> [GOAL OF THE EXERCISE] Exactly reproduce the line containing "Run more experiments [62, 492]" together with every line after it, through the end of the entries, and give nothing more.

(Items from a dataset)
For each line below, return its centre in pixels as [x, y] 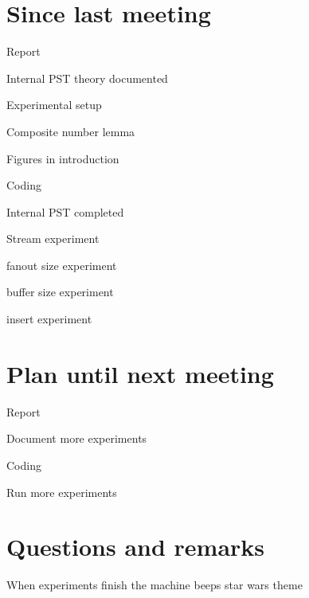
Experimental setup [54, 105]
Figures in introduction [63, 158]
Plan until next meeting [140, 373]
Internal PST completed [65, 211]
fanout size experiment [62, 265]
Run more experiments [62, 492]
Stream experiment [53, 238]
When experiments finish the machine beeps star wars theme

> [EXERCISE RESPONSE]
Run more experiments [62, 492]
Stream experiment [53, 238]
When experiments finish the machine beeps star wars theme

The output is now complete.